• Data to process:
>>>

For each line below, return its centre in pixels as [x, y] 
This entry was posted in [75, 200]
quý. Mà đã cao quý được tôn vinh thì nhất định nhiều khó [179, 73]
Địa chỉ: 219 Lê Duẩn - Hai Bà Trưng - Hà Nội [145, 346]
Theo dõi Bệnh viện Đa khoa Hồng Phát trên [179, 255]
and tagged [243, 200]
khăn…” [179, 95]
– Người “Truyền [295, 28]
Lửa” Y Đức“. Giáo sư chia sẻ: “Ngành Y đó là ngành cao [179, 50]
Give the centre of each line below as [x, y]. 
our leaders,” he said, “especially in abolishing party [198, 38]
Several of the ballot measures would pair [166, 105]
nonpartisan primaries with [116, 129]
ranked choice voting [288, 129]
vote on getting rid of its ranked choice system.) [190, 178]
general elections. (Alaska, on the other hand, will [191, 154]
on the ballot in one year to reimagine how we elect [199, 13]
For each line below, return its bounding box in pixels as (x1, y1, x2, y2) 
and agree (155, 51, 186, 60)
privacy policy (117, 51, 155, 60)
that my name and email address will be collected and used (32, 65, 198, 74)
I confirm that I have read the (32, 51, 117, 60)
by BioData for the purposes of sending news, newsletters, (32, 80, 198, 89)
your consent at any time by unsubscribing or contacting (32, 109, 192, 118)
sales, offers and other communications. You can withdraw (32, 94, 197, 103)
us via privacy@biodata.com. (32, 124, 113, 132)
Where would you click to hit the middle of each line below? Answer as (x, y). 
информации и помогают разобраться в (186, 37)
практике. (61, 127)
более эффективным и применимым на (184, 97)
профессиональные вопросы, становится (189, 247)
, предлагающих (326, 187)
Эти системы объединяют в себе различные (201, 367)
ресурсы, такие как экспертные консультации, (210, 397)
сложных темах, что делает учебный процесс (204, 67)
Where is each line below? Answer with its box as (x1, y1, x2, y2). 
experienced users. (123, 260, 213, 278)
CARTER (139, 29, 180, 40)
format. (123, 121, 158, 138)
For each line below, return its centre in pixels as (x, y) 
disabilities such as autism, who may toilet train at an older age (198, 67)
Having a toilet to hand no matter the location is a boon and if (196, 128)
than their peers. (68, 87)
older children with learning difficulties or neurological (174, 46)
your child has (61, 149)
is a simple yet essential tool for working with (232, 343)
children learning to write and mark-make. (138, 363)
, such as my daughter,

<<<

• What is needed: Return each line of the data where the word "below" appears.

• Response:
For each line below, return its centre in pixels as [x, y] 
Give the centre of each line below as [x, y]. 
For each line below, return its bounding box in pixels as (x1, y1, x2, y2) 
Where would you click to hit the middle of each line below? Answer as (x, y). 
Where is each line below? Answer with its box as (x1, y1, x2, y2). 
For each line below, return its centre in pixels as (x, y) 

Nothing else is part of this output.